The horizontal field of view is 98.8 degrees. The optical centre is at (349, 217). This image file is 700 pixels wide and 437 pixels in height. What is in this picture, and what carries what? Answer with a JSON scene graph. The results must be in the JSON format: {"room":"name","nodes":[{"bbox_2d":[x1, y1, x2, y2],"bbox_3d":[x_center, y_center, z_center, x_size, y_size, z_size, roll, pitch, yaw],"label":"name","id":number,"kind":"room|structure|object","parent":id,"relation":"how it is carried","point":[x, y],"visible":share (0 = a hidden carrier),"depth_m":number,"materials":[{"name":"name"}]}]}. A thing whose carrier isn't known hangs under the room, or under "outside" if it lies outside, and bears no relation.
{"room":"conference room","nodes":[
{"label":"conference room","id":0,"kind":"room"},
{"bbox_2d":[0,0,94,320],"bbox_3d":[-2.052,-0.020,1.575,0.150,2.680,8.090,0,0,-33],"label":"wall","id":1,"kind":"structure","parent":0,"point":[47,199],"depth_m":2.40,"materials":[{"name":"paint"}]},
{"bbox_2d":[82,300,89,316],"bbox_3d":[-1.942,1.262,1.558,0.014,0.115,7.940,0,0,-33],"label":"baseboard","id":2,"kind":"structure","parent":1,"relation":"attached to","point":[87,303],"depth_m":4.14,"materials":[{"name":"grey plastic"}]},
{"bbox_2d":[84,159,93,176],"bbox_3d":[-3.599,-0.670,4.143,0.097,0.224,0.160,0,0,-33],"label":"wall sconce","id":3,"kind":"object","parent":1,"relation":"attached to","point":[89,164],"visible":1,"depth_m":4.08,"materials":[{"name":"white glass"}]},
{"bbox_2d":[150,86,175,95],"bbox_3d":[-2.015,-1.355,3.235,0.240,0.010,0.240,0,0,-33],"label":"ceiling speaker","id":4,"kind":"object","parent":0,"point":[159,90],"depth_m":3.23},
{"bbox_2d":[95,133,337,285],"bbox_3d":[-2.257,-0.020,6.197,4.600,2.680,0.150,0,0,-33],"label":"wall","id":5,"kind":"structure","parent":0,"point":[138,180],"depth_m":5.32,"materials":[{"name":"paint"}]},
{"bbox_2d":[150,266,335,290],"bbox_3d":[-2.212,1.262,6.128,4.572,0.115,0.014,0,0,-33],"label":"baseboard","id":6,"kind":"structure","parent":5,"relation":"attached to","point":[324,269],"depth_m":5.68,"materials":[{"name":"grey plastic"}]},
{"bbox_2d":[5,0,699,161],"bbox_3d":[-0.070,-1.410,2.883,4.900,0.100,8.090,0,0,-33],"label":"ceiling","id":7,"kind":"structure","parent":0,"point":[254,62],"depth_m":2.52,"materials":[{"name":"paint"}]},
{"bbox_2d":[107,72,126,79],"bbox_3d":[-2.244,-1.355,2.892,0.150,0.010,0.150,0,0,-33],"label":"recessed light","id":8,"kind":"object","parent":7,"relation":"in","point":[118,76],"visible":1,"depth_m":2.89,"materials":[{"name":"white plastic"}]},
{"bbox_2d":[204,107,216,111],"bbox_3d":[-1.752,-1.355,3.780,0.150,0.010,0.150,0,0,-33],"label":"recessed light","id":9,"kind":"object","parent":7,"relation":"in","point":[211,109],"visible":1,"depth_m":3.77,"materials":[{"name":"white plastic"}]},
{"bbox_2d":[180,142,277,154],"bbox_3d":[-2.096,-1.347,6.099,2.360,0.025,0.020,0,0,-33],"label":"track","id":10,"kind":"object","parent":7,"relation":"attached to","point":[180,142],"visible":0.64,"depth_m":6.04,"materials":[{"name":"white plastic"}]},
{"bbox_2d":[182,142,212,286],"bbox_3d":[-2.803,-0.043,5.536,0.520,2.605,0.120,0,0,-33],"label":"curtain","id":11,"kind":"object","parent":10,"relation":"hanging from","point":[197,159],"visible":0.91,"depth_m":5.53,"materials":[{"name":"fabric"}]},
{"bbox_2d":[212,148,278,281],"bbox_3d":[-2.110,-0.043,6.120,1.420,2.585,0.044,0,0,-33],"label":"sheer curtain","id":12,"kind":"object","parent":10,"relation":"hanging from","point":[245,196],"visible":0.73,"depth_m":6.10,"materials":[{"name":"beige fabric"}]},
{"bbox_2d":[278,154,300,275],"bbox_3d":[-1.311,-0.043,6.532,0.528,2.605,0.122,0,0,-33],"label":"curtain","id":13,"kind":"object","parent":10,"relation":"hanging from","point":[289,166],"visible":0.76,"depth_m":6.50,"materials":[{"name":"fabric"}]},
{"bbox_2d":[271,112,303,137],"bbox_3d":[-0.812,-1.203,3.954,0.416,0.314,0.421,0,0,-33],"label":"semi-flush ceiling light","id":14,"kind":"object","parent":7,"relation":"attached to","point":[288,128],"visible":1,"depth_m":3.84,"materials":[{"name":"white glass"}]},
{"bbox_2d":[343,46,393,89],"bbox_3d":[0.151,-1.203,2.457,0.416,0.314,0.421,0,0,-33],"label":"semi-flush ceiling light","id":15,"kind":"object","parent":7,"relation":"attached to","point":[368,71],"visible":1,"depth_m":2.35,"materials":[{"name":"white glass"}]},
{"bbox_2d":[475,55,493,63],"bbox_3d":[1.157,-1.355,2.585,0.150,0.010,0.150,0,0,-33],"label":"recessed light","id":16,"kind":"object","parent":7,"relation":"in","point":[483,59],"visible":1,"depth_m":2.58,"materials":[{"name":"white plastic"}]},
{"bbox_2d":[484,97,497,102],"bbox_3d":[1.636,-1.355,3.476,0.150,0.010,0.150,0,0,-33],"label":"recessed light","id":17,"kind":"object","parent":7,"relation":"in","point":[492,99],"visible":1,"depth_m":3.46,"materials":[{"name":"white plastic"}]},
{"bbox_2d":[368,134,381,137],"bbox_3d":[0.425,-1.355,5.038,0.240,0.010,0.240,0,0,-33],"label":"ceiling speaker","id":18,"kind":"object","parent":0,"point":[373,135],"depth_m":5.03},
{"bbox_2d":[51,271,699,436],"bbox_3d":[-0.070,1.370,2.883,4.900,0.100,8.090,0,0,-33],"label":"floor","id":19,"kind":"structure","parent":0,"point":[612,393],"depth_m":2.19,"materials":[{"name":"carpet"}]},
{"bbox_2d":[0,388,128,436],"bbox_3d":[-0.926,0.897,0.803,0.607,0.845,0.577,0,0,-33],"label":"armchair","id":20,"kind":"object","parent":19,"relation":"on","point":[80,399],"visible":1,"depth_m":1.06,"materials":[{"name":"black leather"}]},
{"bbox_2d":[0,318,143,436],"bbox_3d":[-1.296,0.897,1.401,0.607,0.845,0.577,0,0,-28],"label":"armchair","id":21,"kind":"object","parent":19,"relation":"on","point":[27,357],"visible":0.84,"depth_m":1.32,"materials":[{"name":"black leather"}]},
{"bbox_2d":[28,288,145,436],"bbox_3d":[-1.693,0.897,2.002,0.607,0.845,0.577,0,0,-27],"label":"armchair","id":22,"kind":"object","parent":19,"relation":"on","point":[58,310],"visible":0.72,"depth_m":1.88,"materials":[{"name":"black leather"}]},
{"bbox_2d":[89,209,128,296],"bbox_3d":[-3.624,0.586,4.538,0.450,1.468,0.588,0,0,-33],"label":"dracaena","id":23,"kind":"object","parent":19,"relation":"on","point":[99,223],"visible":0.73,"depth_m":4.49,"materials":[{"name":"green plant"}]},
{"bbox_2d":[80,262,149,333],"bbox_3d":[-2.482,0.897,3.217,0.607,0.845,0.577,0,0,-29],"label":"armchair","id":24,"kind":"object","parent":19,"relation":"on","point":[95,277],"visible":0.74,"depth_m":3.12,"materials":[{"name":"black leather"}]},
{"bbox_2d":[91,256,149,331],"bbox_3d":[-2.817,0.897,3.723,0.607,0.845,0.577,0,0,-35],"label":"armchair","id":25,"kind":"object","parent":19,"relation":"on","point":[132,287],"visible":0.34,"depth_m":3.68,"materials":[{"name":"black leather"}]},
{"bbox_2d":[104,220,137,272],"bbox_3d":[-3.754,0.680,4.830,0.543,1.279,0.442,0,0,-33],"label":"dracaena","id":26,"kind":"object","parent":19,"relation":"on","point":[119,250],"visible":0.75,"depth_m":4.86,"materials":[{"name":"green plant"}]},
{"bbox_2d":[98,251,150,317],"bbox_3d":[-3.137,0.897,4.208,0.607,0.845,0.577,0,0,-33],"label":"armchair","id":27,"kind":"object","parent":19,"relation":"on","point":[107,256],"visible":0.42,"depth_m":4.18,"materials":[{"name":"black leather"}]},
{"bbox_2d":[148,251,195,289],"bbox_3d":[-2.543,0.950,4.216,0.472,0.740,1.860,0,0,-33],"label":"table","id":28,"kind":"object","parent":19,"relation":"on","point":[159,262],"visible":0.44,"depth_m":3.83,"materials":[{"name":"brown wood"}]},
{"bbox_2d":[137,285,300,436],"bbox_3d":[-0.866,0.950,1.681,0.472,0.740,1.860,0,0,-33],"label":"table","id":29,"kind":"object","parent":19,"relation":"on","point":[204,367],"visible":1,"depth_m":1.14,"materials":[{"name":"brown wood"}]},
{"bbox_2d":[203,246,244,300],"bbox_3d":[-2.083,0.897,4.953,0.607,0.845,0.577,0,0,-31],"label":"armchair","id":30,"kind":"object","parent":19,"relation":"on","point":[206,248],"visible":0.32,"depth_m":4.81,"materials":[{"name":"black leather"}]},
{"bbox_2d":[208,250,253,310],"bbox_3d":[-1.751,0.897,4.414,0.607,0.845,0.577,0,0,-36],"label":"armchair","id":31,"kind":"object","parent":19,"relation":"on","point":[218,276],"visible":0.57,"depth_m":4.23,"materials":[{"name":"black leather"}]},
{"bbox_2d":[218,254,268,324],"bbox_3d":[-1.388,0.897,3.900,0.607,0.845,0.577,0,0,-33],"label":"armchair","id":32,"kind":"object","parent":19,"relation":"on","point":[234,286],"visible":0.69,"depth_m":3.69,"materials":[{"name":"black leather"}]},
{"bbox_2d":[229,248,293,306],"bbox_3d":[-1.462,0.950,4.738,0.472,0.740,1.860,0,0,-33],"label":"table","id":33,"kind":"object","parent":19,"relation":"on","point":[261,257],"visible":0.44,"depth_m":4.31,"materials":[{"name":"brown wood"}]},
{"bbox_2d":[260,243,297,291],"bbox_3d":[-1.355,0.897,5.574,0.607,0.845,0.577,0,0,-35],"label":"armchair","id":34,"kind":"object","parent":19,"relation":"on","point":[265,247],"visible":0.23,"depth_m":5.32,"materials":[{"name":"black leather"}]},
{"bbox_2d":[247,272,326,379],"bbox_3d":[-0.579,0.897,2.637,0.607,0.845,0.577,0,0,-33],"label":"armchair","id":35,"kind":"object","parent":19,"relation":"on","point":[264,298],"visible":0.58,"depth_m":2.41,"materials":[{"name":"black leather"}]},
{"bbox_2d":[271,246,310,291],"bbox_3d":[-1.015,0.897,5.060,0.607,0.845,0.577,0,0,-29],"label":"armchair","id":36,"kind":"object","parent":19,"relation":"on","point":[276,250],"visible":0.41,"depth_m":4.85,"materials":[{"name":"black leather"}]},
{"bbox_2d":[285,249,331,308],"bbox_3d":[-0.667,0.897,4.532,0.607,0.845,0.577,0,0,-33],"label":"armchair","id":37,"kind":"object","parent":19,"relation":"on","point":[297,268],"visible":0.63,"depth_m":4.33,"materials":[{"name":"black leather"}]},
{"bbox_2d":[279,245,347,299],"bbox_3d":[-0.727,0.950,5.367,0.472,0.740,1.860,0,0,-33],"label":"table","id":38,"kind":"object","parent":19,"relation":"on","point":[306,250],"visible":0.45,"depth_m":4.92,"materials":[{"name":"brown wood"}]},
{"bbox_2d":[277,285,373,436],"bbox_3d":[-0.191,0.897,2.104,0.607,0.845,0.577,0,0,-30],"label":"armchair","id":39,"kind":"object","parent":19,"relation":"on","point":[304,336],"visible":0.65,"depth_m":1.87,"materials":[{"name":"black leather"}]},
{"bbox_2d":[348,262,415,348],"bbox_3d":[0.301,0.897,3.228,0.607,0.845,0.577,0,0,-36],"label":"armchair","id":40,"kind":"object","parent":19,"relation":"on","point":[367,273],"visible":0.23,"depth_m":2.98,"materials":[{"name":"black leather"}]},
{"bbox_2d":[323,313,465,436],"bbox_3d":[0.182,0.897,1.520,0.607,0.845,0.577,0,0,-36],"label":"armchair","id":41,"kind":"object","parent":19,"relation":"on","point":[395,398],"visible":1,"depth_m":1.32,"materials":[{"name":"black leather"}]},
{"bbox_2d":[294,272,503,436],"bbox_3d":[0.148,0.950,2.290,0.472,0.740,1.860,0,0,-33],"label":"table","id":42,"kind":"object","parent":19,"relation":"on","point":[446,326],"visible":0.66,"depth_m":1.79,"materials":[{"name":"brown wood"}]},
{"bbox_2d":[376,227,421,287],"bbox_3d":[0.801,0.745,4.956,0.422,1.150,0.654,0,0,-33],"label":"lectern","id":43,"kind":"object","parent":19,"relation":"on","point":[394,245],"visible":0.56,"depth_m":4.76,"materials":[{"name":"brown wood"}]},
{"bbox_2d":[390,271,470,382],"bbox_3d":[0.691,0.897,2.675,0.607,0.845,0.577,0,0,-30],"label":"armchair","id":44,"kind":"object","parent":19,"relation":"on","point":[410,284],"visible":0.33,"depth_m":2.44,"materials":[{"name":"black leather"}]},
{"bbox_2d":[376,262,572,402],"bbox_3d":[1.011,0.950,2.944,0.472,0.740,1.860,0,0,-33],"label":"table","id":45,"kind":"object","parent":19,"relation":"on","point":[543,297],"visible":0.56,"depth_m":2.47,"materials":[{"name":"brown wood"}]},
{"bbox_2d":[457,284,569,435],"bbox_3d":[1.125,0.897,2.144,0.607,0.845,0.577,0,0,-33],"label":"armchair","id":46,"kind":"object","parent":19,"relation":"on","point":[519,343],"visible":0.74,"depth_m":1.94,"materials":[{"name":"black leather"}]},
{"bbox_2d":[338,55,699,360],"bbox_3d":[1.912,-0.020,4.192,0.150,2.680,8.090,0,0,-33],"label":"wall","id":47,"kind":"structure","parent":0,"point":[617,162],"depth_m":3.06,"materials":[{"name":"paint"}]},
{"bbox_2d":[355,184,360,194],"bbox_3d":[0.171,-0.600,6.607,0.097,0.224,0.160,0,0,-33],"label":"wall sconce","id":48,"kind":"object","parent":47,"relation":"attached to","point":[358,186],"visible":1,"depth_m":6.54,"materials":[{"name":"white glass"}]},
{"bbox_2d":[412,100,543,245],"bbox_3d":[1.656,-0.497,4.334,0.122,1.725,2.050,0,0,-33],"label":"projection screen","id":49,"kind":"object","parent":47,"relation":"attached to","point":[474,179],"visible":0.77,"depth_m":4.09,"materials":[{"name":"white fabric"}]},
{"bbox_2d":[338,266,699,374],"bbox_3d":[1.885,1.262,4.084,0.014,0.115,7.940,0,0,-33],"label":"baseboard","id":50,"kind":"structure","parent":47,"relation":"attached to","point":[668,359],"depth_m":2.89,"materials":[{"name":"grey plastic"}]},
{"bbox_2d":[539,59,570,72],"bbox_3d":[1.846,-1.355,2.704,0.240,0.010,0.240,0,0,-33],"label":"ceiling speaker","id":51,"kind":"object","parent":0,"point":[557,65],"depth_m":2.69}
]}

§ **Exercise instructions**: Every line that contains the string "hanging" should be copied from the entries.

§ **Written reply**:
{"bbox_2d":[182,142,212,286],"bbox_3d":[-2.803,-0.043,5.536,0.520,2.605,0.120,0,0,-33],"label":"curtain","id":11,"kind":"object","parent":10,"relation":"hanging from","point":[197,159],"visible":0.91,"depth_m":5.53,"materials":[{"name":"fabric"}]},
{"bbox_2d":[212,148,278,281],"bbox_3d":[-2.110,-0.043,6.120,1.420,2.585,0.044,0,0,-33],"label":"sheer curtain","id":12,"kind":"object","parent":10,"relation":"hanging from","point":[245,196],"visible":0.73,"depth_m":6.10,"materials":[{"name":"beige fabric"}]},
{"bbox_2d":[278,154,300,275],"bbox_3d":[-1.311,-0.043,6.532,0.528,2.605,0.122,0,0,-33],"label":"curtain","id":13,"kind":"object","parent":10,"relation":"hanging from","point":[289,166],"visible":0.76,"depth_m":6.50,"materials":[{"name":"fabric"}]},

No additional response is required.